- **Prompt**
From the listing below, give again exactly the lines from the line with "saajani samal päeval, pärast" to the line with "B2B scenarios benefit", ends included, without any pictures.

- **The records**
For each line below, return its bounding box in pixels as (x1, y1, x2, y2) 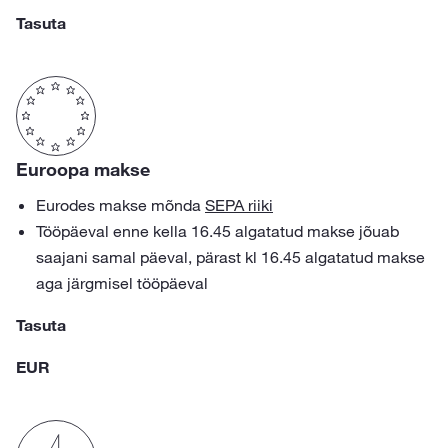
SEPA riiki (205, 195, 273, 215)
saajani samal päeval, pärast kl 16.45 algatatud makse (36, 247, 425, 267)
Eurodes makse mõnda (36, 195, 205, 215)
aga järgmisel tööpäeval (36, 273, 208, 293)
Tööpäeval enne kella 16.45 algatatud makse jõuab (36, 221, 399, 241)
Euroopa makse (16, 158, 150, 180)
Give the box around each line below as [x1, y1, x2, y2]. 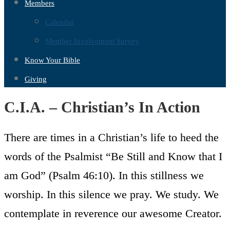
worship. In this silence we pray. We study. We [4, 188, 219, 201]
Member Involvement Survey [45, 37, 139, 45]
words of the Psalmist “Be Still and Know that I [4, 150, 222, 163]
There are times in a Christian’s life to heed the [4, 131, 219, 144]
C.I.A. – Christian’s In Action [4, 99, 200, 116]
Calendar [45, 18, 74, 26]
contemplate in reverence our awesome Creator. [4, 207, 222, 220]
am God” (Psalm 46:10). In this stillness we [4, 169, 204, 182]
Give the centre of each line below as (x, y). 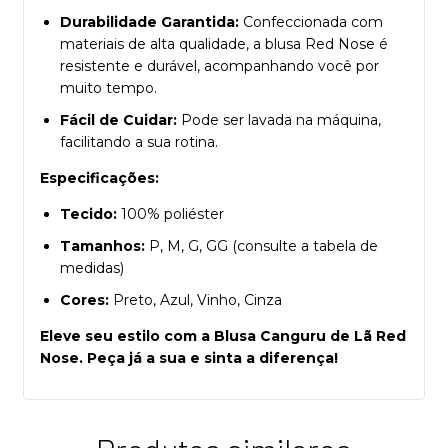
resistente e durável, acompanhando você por (219, 65)
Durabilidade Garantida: (149, 21)
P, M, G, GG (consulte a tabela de (261, 245)
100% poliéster (170, 213)
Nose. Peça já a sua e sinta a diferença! (189, 357)
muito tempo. (108, 87)
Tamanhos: (102, 245)
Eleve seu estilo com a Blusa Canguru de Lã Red (223, 335)
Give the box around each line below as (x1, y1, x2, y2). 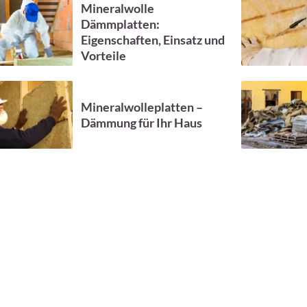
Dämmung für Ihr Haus (81, 114, 202, 130)
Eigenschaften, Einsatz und (81, 32, 225, 47)
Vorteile (81, 47, 126, 63)
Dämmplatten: (81, 16, 160, 32)
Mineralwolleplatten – (81, 99, 203, 114)
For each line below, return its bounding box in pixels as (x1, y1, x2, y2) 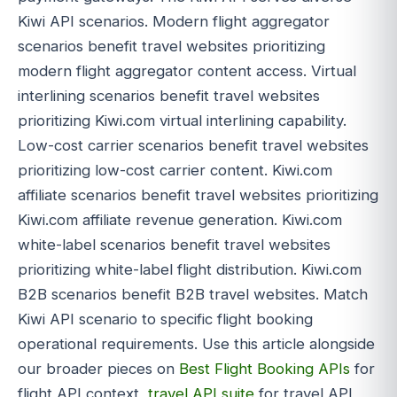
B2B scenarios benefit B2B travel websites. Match (18, 284, 368, 303)
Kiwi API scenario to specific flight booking (18, 309, 313, 328)
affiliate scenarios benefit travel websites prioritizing (18, 185, 378, 204)
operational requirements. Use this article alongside (18, 334, 375, 353)
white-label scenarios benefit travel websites (18, 235, 331, 253)
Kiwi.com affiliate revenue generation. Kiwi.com (18, 210, 342, 229)
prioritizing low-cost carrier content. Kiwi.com (18, 160, 332, 179)
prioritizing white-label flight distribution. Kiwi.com (18, 260, 362, 278)
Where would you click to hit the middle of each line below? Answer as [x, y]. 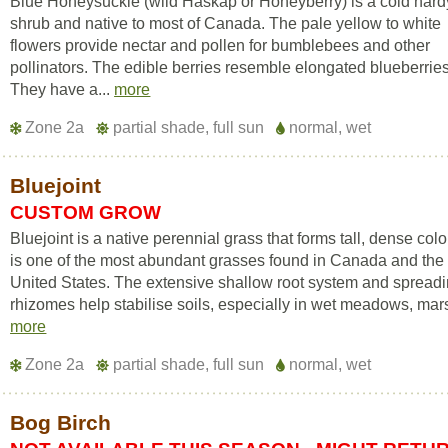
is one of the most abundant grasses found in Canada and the [227, 260]
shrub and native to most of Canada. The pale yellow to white [226, 23]
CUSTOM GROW [86, 212]
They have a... [62, 89]
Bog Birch [61, 422]
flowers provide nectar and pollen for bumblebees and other [220, 45]
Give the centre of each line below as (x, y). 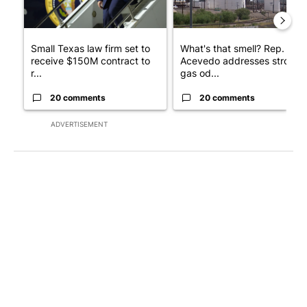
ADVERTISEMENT (79, 124)
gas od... (200, 73)
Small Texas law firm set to (90, 48)
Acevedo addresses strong (241, 60)
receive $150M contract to (90, 60)
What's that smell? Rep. (232, 48)
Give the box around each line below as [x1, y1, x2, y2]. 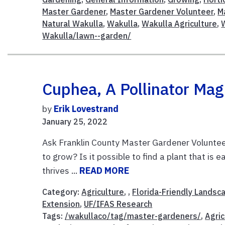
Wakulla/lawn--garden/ [42, 31, 132, 41]
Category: [42, 187, 82, 197]
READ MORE [79, 165, 130, 177]
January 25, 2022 [42, 117, 108, 127]
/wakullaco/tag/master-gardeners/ [65, 211, 201, 221]
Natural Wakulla [42, 19, 103, 29]
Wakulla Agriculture [142, 19, 217, 29]
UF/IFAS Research [84, 199, 153, 209]
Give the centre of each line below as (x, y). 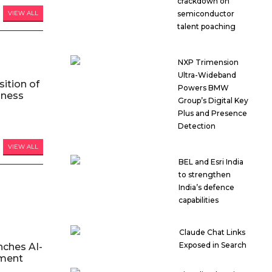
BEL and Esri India (211, 162)
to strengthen (204, 175)
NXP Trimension (208, 63)
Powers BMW (203, 88)
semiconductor (206, 14)
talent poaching (206, 27)
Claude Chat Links (212, 233)
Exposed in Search (213, 245)
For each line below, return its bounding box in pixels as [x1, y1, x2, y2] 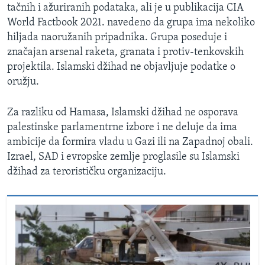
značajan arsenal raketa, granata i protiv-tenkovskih [7, 47, 244, 59]
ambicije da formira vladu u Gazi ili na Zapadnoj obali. [7, 137, 253, 148]
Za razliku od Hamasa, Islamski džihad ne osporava [7, 107, 238, 119]
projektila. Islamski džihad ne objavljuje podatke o [7, 62, 235, 73]
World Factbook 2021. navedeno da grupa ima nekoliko [7, 17, 255, 29]
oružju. [7, 76, 39, 88]
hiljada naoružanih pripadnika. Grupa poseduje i [7, 32, 227, 44]
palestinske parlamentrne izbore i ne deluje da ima [7, 122, 237, 134]
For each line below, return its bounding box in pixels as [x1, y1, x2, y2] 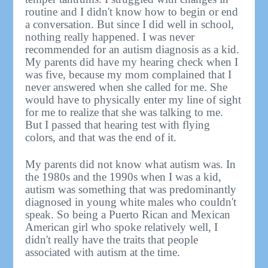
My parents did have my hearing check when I [25, 55, 239, 68]
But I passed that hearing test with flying [25, 118, 211, 131]
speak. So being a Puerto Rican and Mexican [25, 208, 231, 221]
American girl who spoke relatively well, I [25, 220, 218, 233]
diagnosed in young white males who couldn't [25, 195, 237, 208]
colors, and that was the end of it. [25, 130, 177, 144]
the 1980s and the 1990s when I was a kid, [25, 170, 222, 183]
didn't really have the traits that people [25, 233, 199, 246]
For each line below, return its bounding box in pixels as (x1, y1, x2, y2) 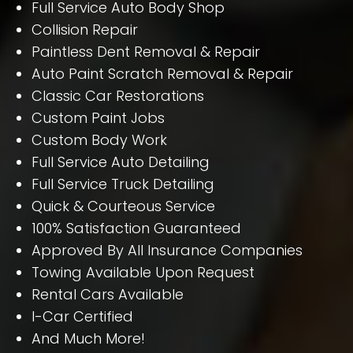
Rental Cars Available (32, 284, 184, 305)
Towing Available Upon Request (32, 262, 255, 283)
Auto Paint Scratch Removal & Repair (32, 64, 293, 84)
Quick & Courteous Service (32, 196, 215, 217)
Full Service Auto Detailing (32, 152, 210, 173)
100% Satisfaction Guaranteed (32, 218, 241, 239)
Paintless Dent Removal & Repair (32, 42, 260, 62)
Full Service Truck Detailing (32, 174, 214, 195)
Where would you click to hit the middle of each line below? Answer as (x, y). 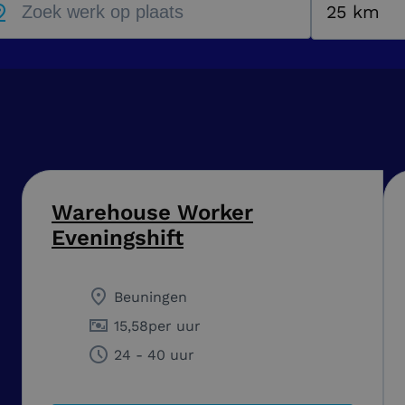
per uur (174, 325)
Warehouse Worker (152, 212)
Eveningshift (118, 238)
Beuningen (151, 297)
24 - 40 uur (154, 354)
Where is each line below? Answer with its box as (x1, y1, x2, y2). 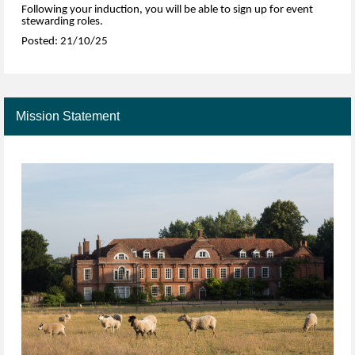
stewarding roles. (21, 15, 103, 28)
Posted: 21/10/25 (21, 36, 108, 48)
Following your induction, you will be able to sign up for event (21, 3, 313, 16)
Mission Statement (16, 109, 120, 123)
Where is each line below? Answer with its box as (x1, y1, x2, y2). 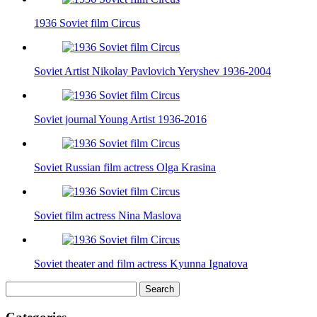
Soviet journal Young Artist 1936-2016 (34, 113, 207, 126)
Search (5, 281, 35, 294)
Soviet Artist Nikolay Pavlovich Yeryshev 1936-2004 (34, 65, 271, 78)
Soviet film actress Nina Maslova (34, 209, 181, 222)
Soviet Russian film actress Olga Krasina (34, 161, 216, 174)
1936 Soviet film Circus (34, 17, 140, 30)
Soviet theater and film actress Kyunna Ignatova (34, 258, 248, 270)
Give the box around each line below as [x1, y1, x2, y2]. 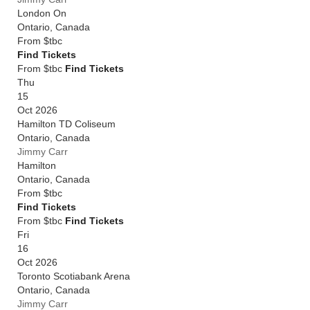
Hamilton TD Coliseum [17, 118, 116, 129]
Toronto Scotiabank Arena [17, 271, 130, 282]
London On [17, 8, 66, 19]
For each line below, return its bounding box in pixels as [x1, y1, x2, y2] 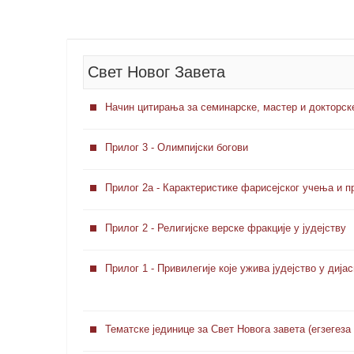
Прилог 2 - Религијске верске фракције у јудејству [104, 221, 346, 234]
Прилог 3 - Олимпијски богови [104, 141, 248, 153]
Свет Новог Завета [87, 62, 225, 81]
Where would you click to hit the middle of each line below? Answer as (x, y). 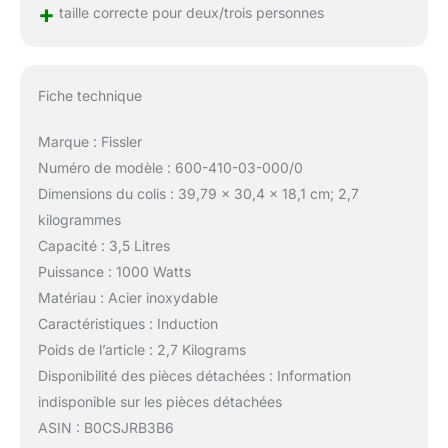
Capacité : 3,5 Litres (103, 245)
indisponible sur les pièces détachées (159, 401)
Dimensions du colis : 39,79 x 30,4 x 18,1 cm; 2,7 (198, 193)
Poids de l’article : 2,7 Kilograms (141, 349)
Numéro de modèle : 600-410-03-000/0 (170, 167)
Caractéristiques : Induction (127, 323)
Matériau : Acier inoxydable (127, 297)
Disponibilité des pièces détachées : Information (194, 375)
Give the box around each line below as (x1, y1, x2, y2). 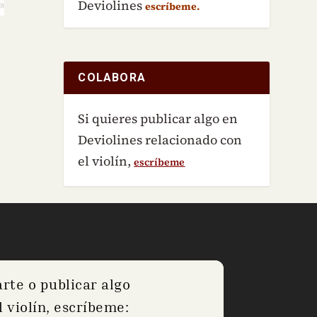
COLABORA (78, 70, 146, 84)
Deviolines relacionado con (78, 130, 243, 149)
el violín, (78, 151, 134, 170)
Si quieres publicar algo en (78, 109, 238, 127)
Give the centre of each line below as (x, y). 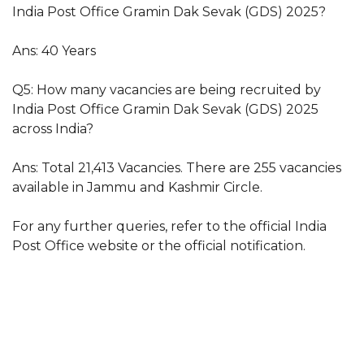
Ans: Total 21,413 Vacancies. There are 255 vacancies (177, 167)
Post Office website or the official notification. (159, 245)
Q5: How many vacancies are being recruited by (167, 89)
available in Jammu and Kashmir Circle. (137, 187)
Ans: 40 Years (54, 50)
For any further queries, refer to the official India (169, 226)
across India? (53, 128)
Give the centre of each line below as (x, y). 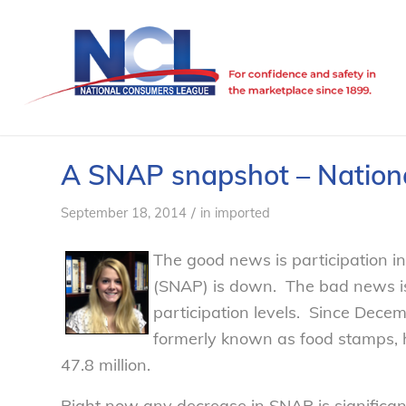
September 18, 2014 (124, 213)
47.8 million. (106, 365)
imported (242, 213)
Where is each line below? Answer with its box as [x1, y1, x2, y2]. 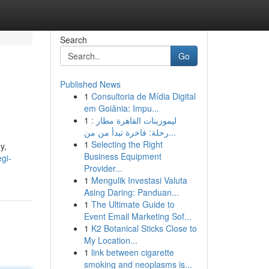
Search [59, 34, 87, 46]
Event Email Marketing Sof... [83, 210, 192, 222]
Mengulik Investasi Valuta [91, 174, 187, 186]
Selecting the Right [91, 138, 163, 150]
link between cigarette [91, 246, 174, 258]
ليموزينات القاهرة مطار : [91, 114, 177, 126]
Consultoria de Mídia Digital [91, 90, 196, 102]
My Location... [83, 234, 138, 246]
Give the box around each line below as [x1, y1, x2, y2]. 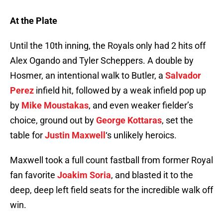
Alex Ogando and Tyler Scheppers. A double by [10, 55, 194, 66]
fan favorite [10, 170, 57, 181]
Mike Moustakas [21, 100, 89, 111]
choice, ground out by [10, 115, 96, 126]
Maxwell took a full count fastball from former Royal [10, 155, 213, 166]
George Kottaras [96, 115, 162, 126]
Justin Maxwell [45, 130, 106, 141]
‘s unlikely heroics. [106, 130, 177, 141]
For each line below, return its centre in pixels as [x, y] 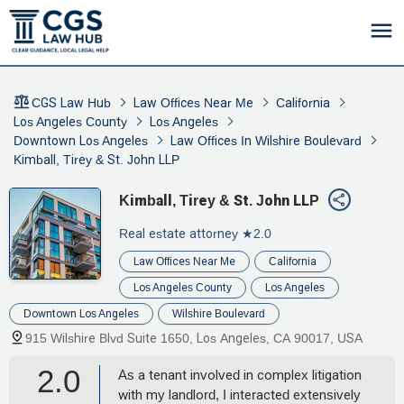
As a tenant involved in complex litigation [240, 374]
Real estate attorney [179, 233]
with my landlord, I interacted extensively [239, 394]
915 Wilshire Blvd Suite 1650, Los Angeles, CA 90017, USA [194, 338]
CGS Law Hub [71, 103]
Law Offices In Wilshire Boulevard [266, 141]
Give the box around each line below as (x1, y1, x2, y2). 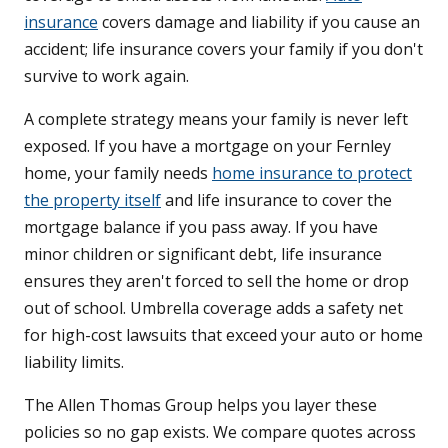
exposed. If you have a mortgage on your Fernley (24, 135, 391, 158)
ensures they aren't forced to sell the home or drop (24, 270, 409, 293)
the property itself (24, 189, 161, 212)
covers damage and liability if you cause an (98, 11, 420, 34)
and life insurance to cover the (161, 189, 392, 212)
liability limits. (24, 351, 124, 374)
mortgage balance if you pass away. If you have (24, 216, 378, 239)
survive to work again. (24, 65, 189, 88)
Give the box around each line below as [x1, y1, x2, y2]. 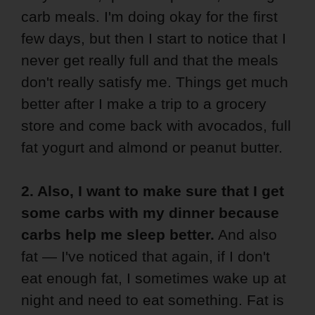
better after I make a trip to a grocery [21, 96, 266, 112]
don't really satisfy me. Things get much [21, 74, 288, 91]
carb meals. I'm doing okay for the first [21, 8, 278, 25]
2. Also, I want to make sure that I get [21, 183, 284, 200]
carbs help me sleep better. [21, 226, 214, 243]
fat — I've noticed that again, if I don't [21, 248, 270, 265]
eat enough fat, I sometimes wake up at [21, 270, 286, 287]
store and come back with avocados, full [21, 117, 291, 134]
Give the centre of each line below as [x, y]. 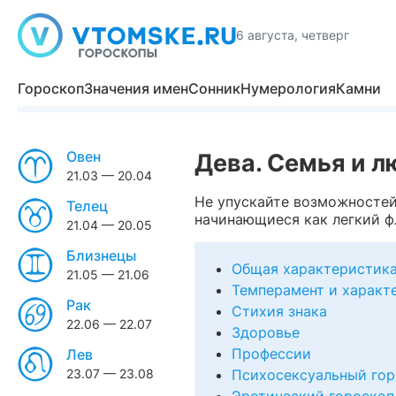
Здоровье [266, 332]
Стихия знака [279, 311]
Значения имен [136, 88]
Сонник [214, 88]
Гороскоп [51, 88]
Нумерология [288, 88]
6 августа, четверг [293, 35]
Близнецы [101, 255]
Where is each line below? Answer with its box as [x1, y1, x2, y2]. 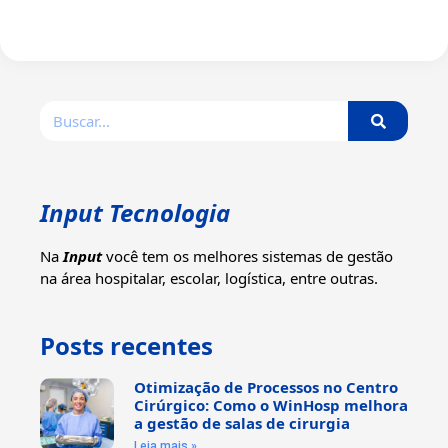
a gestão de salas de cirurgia [133, 412, 350, 433]
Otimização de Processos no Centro [133, 376, 398, 397]
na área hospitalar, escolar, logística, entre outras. [40, 268, 378, 289]
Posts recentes [40, 328, 213, 362]
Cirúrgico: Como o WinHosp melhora [133, 394, 408, 415]
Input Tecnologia [40, 196, 230, 230]
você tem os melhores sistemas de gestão [102, 246, 393, 267]
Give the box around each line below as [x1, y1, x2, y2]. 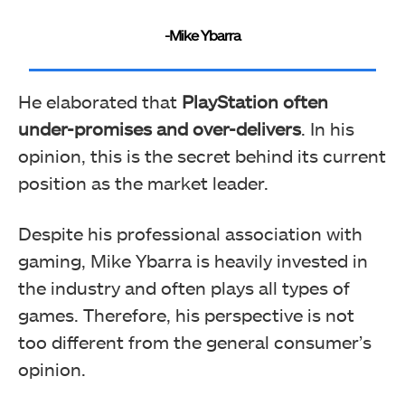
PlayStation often [182, 90, 328, 113]
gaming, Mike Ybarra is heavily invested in [18, 250, 368, 272]
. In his [301, 118, 354, 140]
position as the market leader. [18, 172, 268, 194]
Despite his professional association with [18, 222, 363, 245]
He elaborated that [18, 90, 182, 113]
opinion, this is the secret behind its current [18, 145, 386, 167]
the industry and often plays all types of [18, 277, 350, 299]
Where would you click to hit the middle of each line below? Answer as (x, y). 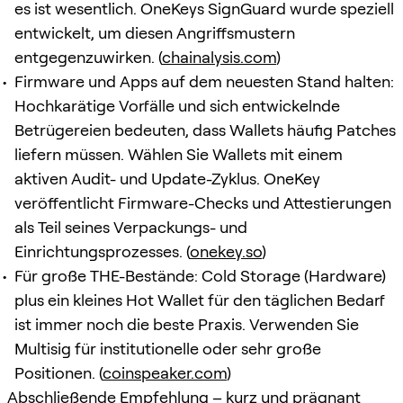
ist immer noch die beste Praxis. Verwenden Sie (187, 324)
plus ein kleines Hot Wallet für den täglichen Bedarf (200, 300)
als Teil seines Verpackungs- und (131, 227)
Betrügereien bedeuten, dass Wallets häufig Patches (205, 130)
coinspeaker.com (165, 372)
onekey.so (226, 251)
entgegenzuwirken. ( (88, 57)
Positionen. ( (58, 372)

- **Final answer**
saajani samal päeval, pärast kl 16.45 algatatud makse (36, 247, 425, 267)
Eurodes makse mõnda (36, 195, 205, 215)
aga järgmisel tööpäeval (36, 273, 208, 293)
Tööpäeval enne kella 16.45 algatatud makse jõuab (36, 221, 399, 241)
Euroopa makse (16, 158, 150, 180)
Give the box around each line below as [x1, y1, x2, y2]. 
worship. In this silence we pray. We study. We [4, 188, 219, 201]
Member Involvement Survey [45, 37, 139, 45]
words of the Psalmist “Be Still and Know that I [4, 150, 222, 163]
There are times in a Christian’s life to heed the [4, 131, 219, 144]
C.I.A. – Christian’s In Action [4, 99, 200, 116]
Calendar [45, 18, 74, 26]
contemplate in reverence our awesome Creator. [4, 207, 222, 220]
am God” (Psalm 46:10). In this stillness we [4, 169, 204, 182]
Give the centre of each line below as (x, y). 
resistente e durável, acompanhando você por (219, 65)
Durabilidade Garantida: (149, 21)
P, M, G, GG (consulte a tabela de (261, 245)
100% poliéster (170, 213)
Nose. Peça já a sua e sinta a diferença! (189, 357)
muito tempo. (108, 87)
Tamanhos: (102, 245)
Eleve seu estilo com a Blusa Canguru de Lã Red (223, 335)
Give the box around each line below as (x1, y1, x2, y2). 
Dämmung für Ihr Haus (81, 114, 202, 130)
Eigenschaften, Einsatz und (81, 32, 225, 47)
Vorteile (81, 47, 126, 63)
Dämmplatten: (81, 16, 160, 32)
Mineralwolleplatten – (81, 99, 203, 114)
For each line below, return its bounding box in pixels as (x1, y1, x2, y2) 
B2B scenarios benefit B2B travel websites. Match (18, 284, 368, 303)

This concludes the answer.